I’m going to start a new term: Educational Self Reliance. This is defined as a person’s ability to be in charge of his or her own learning and to successfully solve problems.

At Stanford University, I took a course from the “father” of cultural transition – which is the way society teaches its young how to be successful in its culture. How we transmit culture in our own countries (or even our homes) can be different. Dr. Spindler showed us an example of an aboriginal people who encouraged young children to use sharp objects such as knives and axes – and they didn’t hurt themselves! In my culture, allowing children to handle those things can be seen as dangerous, and parents may even be perceived as negligent - where in the aboriginal culture, it was viewed as good and necessary to transmit skills. I saw another, subtle example when I lived in New Zealand and observed my daughter’s math assignment where the teacher had marked the “correct” answers rather than those that were wrong. We saw that perspective in other classes in New Zealand’s schools as well. In the US, teachers generally mark what is wrong. It made me wonder what other lessons were being taught by those teachers, even without realizing it?
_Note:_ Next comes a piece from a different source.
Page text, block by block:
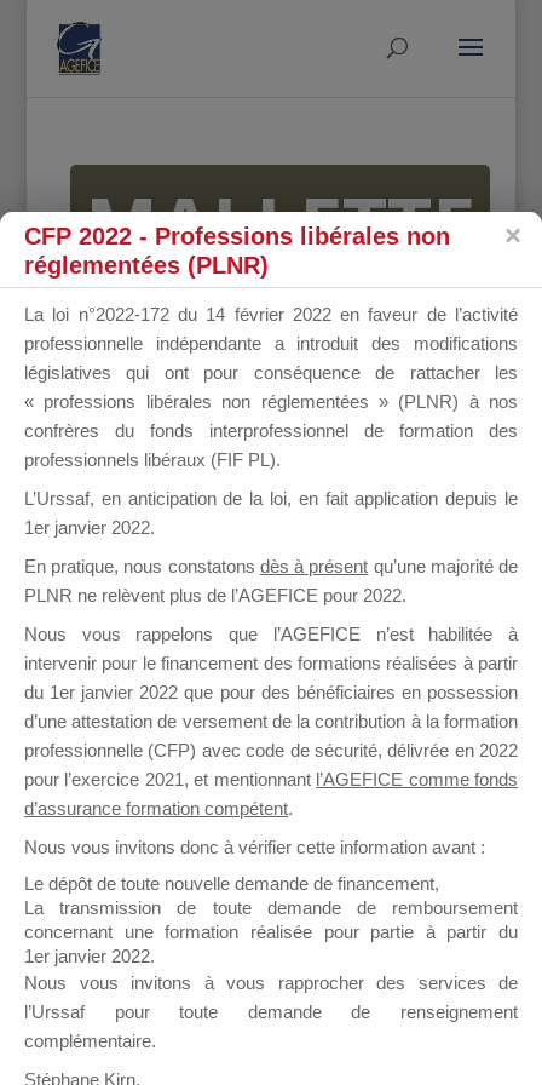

In the end, our goal is to teach students to be “Educationally Self Reliant” and to equip them with the skills to solve problems. How we do that is often a pattern of how we were taught. Khai learning seeks to highlight how learning takes place across all cultures. Understanding the natural pattern of knowledge > hope > action > inspiration helps self-reliant learners know where they are and what they need to do to keep learning. For example, self-reliant learners may “seek out,” or “act,” by exploring new resources, finding a mentor, trial and error, building something, or making, or playing, or experimenting on their hopes. This happens at any age and across cultures – and teachers, mentors, and parents help learners see the possibilities as well as remove roadblocks. Khai Learning is a pattern of growing self-reliance.